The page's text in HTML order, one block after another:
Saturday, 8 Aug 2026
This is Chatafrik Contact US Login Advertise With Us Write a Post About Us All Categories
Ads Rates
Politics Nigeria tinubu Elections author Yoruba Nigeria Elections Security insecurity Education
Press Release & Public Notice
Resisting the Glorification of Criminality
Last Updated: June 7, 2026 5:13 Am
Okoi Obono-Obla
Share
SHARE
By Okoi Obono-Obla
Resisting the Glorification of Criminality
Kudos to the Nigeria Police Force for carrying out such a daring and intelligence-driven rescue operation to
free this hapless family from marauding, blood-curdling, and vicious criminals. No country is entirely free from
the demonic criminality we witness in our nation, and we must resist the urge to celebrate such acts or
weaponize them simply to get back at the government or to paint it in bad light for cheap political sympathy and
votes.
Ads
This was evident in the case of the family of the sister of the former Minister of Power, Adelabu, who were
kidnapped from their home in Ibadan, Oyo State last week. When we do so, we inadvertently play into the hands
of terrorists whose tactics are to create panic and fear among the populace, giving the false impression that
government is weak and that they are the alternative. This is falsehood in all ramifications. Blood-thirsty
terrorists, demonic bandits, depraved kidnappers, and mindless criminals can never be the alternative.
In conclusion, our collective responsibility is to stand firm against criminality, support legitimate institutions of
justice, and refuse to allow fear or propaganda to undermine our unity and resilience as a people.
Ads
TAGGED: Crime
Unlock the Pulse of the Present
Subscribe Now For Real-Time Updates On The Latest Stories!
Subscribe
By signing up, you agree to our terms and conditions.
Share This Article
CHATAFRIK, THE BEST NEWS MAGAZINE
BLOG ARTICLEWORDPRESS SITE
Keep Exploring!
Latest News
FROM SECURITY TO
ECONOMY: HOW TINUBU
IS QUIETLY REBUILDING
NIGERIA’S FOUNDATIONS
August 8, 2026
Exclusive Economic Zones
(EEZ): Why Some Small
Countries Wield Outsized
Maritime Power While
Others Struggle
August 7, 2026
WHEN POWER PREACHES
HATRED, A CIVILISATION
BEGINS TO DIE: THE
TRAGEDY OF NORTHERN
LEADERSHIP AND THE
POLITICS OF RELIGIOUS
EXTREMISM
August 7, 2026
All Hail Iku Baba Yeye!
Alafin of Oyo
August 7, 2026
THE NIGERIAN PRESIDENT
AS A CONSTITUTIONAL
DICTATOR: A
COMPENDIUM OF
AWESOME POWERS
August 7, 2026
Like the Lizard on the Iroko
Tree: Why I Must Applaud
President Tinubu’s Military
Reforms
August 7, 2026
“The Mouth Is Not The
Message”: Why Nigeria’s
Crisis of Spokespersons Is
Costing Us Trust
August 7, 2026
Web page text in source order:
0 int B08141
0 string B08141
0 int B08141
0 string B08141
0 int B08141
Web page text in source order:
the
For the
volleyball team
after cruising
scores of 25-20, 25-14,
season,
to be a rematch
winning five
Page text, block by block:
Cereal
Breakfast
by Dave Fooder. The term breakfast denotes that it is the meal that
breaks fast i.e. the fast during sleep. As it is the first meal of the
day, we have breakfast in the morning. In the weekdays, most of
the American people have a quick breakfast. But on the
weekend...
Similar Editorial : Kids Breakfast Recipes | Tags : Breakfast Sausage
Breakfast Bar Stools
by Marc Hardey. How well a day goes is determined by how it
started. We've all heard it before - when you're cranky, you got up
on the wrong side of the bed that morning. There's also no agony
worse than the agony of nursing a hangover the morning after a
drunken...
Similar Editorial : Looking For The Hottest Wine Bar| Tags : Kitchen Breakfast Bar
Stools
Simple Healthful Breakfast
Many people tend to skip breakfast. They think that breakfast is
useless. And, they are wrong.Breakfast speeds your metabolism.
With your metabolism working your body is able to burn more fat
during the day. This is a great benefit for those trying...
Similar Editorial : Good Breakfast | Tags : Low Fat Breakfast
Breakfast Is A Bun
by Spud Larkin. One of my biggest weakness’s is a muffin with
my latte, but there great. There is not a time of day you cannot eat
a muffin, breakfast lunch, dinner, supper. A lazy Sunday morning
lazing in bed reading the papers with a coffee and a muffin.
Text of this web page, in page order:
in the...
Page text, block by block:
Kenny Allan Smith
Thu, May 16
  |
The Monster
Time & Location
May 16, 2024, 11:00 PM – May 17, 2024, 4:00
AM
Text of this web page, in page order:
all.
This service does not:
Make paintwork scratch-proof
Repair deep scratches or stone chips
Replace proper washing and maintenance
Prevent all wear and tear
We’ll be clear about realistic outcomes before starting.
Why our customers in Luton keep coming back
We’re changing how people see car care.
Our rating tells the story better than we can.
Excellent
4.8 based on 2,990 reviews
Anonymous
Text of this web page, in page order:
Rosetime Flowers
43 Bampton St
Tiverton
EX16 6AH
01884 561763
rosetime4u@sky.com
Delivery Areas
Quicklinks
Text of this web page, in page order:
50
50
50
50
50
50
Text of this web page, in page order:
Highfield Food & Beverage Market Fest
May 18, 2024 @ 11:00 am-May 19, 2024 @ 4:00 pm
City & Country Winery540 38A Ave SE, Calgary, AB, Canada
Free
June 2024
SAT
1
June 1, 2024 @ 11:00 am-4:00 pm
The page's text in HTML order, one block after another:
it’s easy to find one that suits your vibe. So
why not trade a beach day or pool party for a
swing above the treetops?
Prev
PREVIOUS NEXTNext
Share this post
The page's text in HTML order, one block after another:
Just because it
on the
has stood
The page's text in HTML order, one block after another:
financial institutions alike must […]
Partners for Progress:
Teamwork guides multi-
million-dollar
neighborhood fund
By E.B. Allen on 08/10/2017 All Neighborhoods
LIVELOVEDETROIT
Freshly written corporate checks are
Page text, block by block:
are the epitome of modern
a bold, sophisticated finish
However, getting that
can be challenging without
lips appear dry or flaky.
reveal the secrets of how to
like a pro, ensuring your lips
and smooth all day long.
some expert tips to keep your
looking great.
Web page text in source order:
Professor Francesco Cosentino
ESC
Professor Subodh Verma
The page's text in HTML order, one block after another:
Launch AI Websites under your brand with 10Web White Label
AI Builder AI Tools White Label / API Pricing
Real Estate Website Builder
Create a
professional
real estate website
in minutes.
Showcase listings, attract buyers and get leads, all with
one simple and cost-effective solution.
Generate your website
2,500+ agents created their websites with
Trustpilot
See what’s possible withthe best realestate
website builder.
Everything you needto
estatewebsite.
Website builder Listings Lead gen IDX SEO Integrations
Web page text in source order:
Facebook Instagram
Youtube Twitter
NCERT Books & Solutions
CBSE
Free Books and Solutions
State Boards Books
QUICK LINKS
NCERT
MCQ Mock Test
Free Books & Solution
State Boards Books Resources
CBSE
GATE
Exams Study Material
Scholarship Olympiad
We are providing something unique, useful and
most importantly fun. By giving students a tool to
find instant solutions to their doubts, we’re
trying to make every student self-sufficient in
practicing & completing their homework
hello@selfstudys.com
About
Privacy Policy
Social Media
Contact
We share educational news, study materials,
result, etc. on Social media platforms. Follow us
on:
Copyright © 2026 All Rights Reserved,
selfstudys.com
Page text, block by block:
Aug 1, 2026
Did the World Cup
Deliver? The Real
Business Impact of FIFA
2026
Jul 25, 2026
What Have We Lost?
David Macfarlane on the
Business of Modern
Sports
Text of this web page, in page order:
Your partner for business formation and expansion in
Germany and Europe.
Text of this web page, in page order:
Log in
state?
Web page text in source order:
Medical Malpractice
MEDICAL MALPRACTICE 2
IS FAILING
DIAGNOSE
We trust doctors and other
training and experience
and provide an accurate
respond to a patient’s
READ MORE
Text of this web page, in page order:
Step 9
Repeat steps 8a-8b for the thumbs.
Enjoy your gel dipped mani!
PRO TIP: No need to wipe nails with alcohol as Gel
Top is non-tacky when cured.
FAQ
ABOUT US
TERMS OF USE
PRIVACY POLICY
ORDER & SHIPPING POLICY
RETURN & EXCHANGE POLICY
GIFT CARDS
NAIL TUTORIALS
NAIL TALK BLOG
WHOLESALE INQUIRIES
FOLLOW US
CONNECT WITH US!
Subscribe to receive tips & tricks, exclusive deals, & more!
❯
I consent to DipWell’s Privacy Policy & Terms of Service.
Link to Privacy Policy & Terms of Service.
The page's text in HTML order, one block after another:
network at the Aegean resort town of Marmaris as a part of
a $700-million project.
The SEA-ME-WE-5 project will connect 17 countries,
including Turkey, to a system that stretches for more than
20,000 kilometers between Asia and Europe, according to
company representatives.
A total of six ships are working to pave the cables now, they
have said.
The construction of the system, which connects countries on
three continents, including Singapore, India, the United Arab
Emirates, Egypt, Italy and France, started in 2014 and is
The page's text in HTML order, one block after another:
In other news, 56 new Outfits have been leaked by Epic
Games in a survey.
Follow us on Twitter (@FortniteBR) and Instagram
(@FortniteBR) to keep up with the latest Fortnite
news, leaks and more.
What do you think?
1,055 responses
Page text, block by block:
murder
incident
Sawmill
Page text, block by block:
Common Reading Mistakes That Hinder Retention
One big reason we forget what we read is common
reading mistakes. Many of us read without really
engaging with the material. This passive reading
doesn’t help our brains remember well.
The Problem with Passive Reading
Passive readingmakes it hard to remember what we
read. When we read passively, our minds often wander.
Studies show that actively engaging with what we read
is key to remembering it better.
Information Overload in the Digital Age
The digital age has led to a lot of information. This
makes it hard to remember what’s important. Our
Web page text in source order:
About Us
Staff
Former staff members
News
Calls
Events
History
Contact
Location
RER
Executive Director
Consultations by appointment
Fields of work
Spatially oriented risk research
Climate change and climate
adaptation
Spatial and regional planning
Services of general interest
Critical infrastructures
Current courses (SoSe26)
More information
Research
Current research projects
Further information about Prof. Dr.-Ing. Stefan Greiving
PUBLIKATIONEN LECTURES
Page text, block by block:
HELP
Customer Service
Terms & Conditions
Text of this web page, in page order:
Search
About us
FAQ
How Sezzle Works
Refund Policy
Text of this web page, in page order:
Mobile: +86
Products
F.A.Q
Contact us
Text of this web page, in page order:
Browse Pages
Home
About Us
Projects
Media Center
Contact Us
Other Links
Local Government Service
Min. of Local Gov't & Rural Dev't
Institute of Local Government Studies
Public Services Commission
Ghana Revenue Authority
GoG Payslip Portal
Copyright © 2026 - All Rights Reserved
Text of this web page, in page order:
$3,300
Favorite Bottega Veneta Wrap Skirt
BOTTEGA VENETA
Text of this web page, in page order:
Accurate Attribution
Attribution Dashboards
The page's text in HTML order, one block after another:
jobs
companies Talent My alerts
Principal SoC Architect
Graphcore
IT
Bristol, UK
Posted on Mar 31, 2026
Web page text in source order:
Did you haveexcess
^^^^^^^^^^^^^^^^
# [Your assignment]
Search the listing above for the string "Professor" and copy each line that has it.

# [Answer section]
Professor Francesco Cosentino
Professor Subodh Verma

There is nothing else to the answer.